[Dataset entries]

=====

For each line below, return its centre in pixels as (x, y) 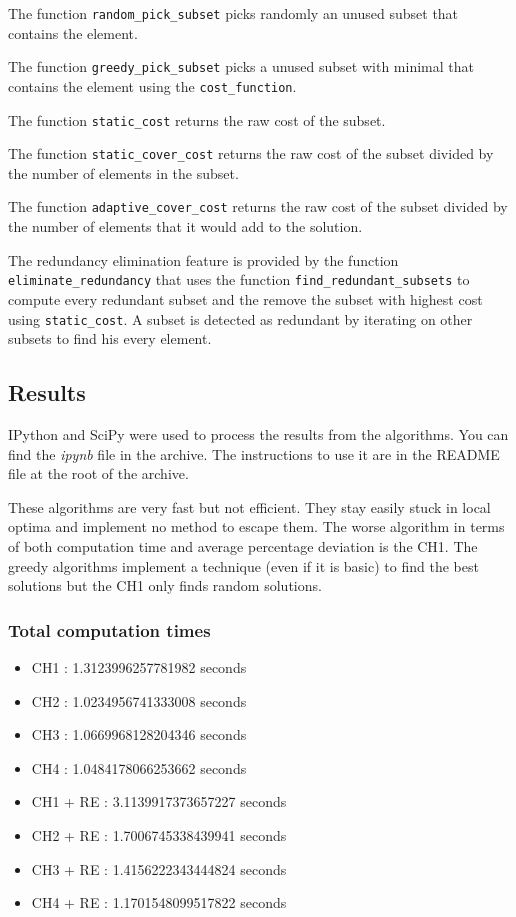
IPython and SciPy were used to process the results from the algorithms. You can (258, 434)
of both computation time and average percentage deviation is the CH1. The (243, 545)
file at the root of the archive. (98, 473)
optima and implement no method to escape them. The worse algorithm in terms (256, 526)
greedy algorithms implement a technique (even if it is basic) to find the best (243, 565)
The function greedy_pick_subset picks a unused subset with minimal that (241, 66)
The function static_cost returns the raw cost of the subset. (197, 119)
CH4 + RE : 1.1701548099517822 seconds (159, 902)
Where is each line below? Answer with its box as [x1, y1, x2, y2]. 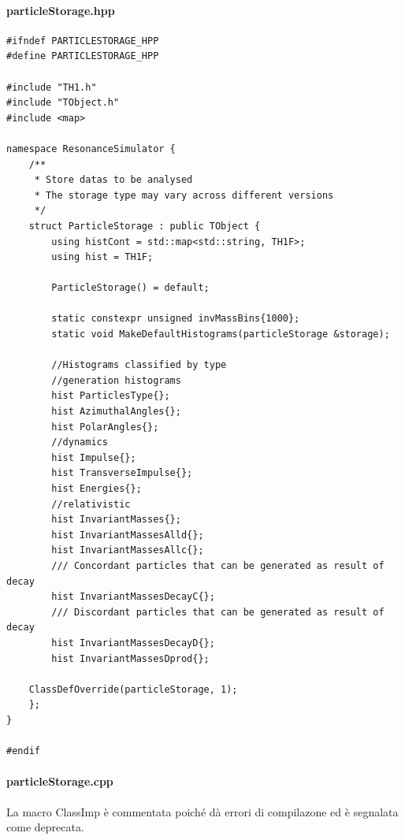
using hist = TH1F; [51, 251, 154, 263]
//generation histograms [51, 374, 181, 386]
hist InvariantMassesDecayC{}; [51, 591, 215, 603]
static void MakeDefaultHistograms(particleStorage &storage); [51, 329, 390, 340]
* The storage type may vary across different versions [34, 189, 334, 201]
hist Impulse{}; [51, 452, 136, 463]
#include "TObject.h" [6, 97, 120, 109]
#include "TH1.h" [6, 81, 97, 93]
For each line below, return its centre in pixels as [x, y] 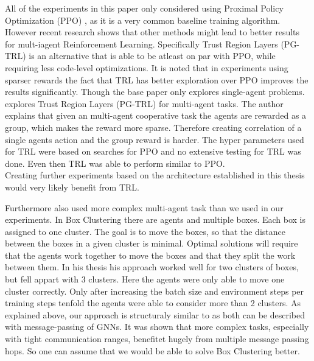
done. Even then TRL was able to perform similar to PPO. [115, 163]
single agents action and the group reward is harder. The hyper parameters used [155, 139]
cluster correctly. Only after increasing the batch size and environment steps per [155, 291]
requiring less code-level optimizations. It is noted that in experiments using [147, 67]
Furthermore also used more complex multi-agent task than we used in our [144, 207]
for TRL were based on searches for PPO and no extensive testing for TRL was [153, 151]
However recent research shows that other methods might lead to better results [152, 32]
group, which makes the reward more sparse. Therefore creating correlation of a [153, 127]
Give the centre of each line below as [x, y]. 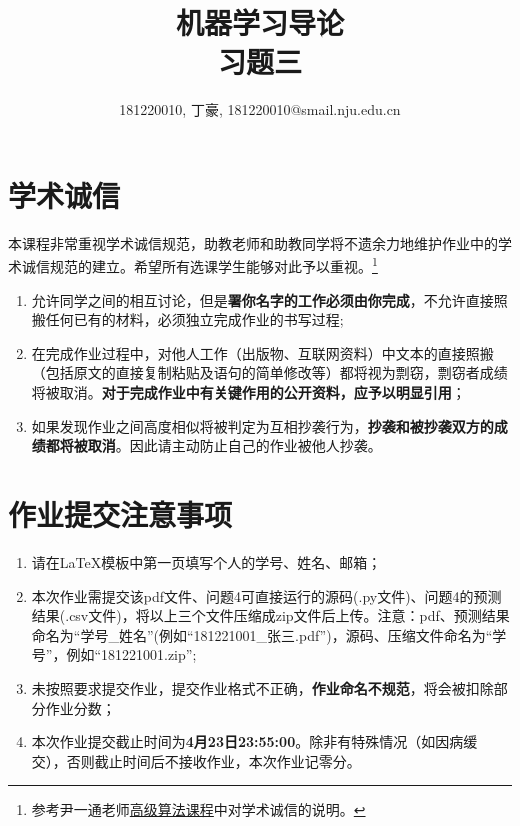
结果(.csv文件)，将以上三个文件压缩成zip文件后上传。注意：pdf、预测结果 [270, 615]
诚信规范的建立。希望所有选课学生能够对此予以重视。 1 [199, 265]
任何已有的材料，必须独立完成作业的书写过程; [194, 319]
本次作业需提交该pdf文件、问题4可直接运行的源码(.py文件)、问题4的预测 [266, 595]
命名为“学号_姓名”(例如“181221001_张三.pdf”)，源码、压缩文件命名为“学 [269, 634]
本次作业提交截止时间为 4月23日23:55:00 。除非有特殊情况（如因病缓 [254, 741]
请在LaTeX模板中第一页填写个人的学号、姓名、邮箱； [206, 561]
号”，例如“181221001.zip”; [114, 654]
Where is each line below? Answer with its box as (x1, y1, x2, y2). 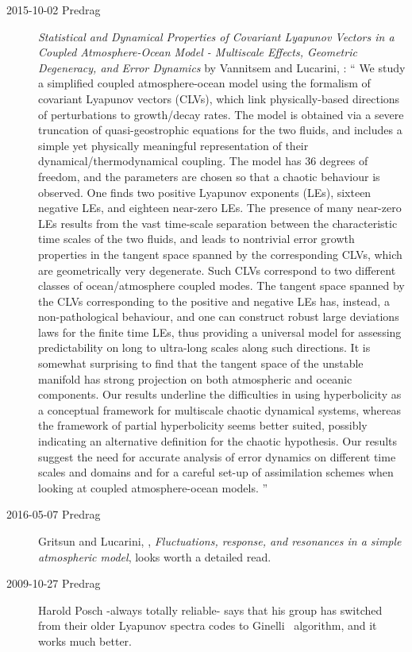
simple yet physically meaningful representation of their (38, 137, 309, 153)
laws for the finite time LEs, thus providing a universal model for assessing (38, 323, 402, 340)
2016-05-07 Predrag (6, 506, 101, 523)
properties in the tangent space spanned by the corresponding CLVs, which (38, 245, 402, 262)
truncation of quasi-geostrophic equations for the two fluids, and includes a (38, 122, 402, 138)
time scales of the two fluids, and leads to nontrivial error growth (38, 230, 355, 247)
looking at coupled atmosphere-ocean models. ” (38, 479, 268, 496)
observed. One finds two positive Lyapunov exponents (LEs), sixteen (38, 183, 372, 200)
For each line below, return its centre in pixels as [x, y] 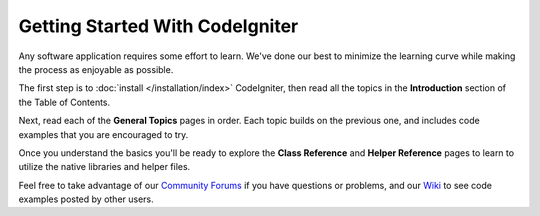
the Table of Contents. [64, 102]
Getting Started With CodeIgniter [158, 26]
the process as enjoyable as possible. [96, 69]
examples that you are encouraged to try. [103, 134]
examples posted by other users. [86, 199]
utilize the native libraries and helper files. [104, 167]
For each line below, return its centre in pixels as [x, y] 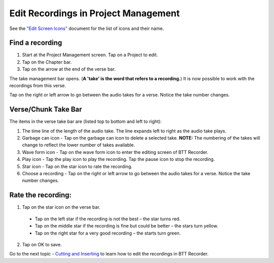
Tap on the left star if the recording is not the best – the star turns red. [108, 219]
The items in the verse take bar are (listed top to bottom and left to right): [85, 121]
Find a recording [36, 43]
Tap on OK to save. [42, 244]
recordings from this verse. [38, 86]
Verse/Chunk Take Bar [46, 109]
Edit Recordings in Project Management [95, 13]
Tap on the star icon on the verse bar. [61, 207]
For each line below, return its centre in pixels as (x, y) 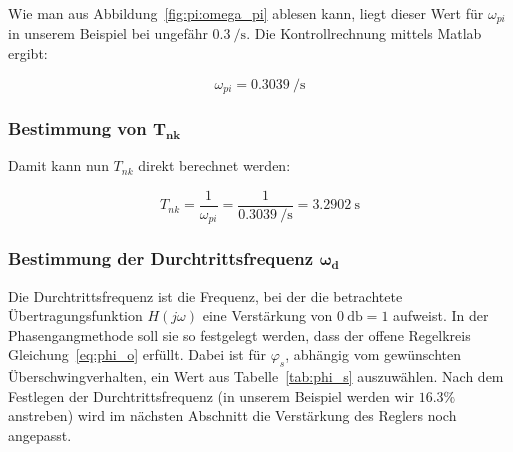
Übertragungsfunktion (75, 315)
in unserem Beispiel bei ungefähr (108, 33)
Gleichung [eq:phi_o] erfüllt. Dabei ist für (137, 354)
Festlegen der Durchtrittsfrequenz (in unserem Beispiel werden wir (211, 395)
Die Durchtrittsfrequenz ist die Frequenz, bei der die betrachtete (205, 295)
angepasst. (40, 435)
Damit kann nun (58, 165)
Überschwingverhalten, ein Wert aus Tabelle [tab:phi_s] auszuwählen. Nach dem (256, 376)
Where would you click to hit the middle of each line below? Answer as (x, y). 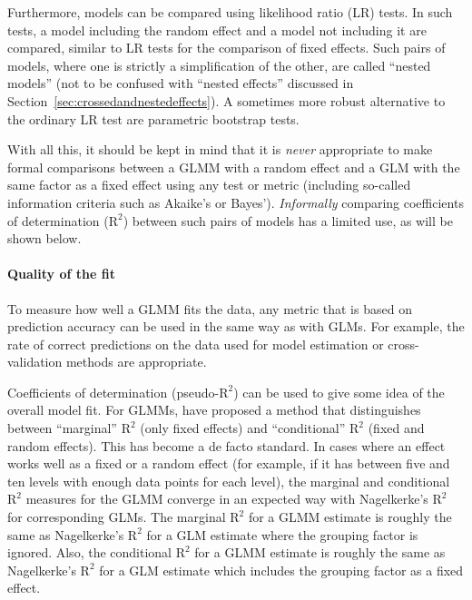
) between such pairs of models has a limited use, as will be (288, 220)
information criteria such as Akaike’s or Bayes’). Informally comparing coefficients (236, 202)
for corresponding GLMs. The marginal (117, 517)
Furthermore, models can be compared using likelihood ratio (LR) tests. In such (230, 12)
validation (35, 362)
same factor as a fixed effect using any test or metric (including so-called (209, 185)
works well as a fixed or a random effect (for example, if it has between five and (229, 463)
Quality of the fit (61, 274)
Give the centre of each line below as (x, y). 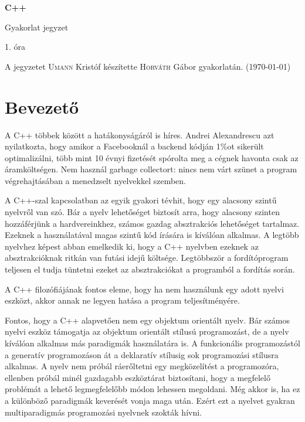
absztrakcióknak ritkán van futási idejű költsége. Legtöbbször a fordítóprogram (147, 258)
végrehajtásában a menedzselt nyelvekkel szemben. (96, 180)
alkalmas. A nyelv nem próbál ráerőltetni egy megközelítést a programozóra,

=====

_Aim of the task_
Quote the entries in full. Any image among them is to be omitted from the copy.

_Your response_
For each line below, return its centre in pixels as (x, y) 
IPython and SciPy were used to process the results from the algorithms. You can (258, 434)
of both computation time and average percentage deviation is the CH1. The (243, 545)
file at the root of the archive. (98, 473)
optima and implement no method to escape them. The worse algorithm in terms (256, 526)
greedy algorithms implement a technique (even if it is basic) to find the best (243, 565)
The function greedy_pick_subset picks a unused subset with minimal that (241, 66)
The function static_cost returns the raw cost of the subset. (197, 119)
CH4 + RE : 1.1701548099517822 seconds (159, 902)
Where is each line below? Answer with its box as [x1, y1, x2, y2]. 
using hist = TH1F; [51, 251, 154, 263]
//generation histograms [51, 374, 181, 386]
hist InvariantMassesDecayC{}; [51, 591, 215, 603]
static void MakeDefaultHistograms(particleStorage &storage); [51, 329, 390, 340]
* The storage type may vary across different versions [34, 189, 334, 201]
hist Impulse{}; [51, 452, 136, 463]
#include "TObject.h" [6, 97, 120, 109]
#include "TH1.h" [6, 81, 97, 93]
For each line below, return its centre in pixels as [x, y] 
done. Even then TRL was able to perform similar to PPO. [115, 163]
single agents action and the group reward is harder. The hyper parameters used [155, 139]
cluster correctly. Only after increasing the batch size and environment steps per [155, 291]
requiring less code-level optimizations. It is noted that in experiments using [147, 67]
Furthermore also used more complex multi-agent task than we used in our [144, 207]
for TRL were based on searches for PPO and no extensive testing for TRL was [153, 151]
However recent research shows that other methods might lead to better results [152, 32]
group, which makes the reward more sparse. Therefore creating correlation of a [153, 127]
Give the centre of each line below as [x, y]. 
结果(.csv文件)，将以上三个文件压缩成zip文件后上传。注意：pdf、预测结果 [270, 615]
诚信规范的建立。希望所有选课学生能够对此予以重视。 1 [199, 265]
任何已有的材料，必须独立完成作业的书写过程; [194, 319]
本次作业需提交该pdf文件、问题4可直接运行的源码(.py文件)、问题4的预测 [266, 595]
命名为“学号_姓名”(例如“181221001_张三.pdf”)，源码、压缩文件命名为“学 [269, 634]
本次作业提交截止时间为 4月23日23:55:00 。除非有特殊情况（如因病缓 [254, 741]
请在LaTeX模板中第一页填写个人的学号、姓名、邮箱； [206, 561]
号”，例如“181221001.zip”; [114, 654]
Where is each line below? Answer with its box as (x1, y1, x2, y2). 
simple yet physically meaningful representation of their (38, 137, 309, 153)
laws for the finite time LEs, thus providing a universal model for assessing (38, 323, 402, 340)
2016-05-07 Predrag (6, 506, 101, 523)
properties in the tangent space spanned by the corresponding CLVs, which (38, 245, 402, 262)
truncation of quasi-geostrophic equations for the two fluids, and includes a (38, 122, 402, 138)
time scales of the two fluids, and leads to nontrivial error growth (38, 230, 355, 247)
looking at coupled atmosphere-ocean models. ” (38, 479, 268, 496)
observed. One finds two positive Lyapunov exponents (LEs), sixteen (38, 183, 372, 200)
For each line below, return its centre in pixels as [x, y] 
the Table of Contents. [64, 102]
Getting Started With CodeIgniter [158, 26]
the process as enjoyable as possible. [96, 69]
examples that you are encouraged to try. [103, 134]
examples posted by other users. [86, 199]
utilize the native libraries and helper files. [104, 167]
For each line below, return its centre in pixels as [x, y] 
Tap on the left star if the recording is not the best – the star turns red. [108, 219]
The items in the verse take bar are (listed top to bottom and left to right): [85, 121]
Find a recording [36, 43]
Tap on OK to save. [42, 244]
recordings from this verse. [38, 86]
Verse/Chunk Take Bar [46, 109]
Edit Recordings in Project Management [95, 13]
Tap on the star icon on the verse bar. [61, 207]
For each line below, return its centre in pixels as (x, y) 
Übertragungsfunktion (75, 315)
in unserem Beispiel bei ungefähr (108, 33)
Gleichung [eq:phi_o] erfüllt. Dabei ist für (137, 354)
Festlegen der Durchtrittsfrequenz (in unserem Beispiel werden wir (211, 395)
Die Durchtrittsfrequenz ist die Frequenz, bei der die betrachtete (205, 295)
angepasst. (40, 435)
Damit kann nun (58, 165)
Überschwingverhalten, ein Wert aus Tabelle [tab:phi_s] auszuwählen. Nach dem (256, 376)
Where would you click to hit the middle of each line below? Answer as (x, y). 
) between such pairs of models has a limited use, as will be (288, 220)
information criteria such as Akaike’s or Bayes’). Informally comparing coefficients (236, 202)
for corresponding GLMs. The marginal (117, 517)
Furthermore, models can be compared using likelihood ratio (LR) tests. In such (230, 12)
validation (35, 362)
same factor as a fixed effect using any test or metric (including so-called (209, 185)
works well as a fixed or a random effect (for example, if it has between five and (229, 463)
Quality of the fit (61, 274)
Give the centre of each line below as (x, y). 
absztrakcióknak ritkán van futási idejű költsége. Legtöbbször a fordítóprogram (147, 258)
végrehajtásában a menedzselt nyelvekkel szemben. (96, 180)
alkalmas. A nyelv nem próbál ráerőltetni egy megközelítést a programozóra,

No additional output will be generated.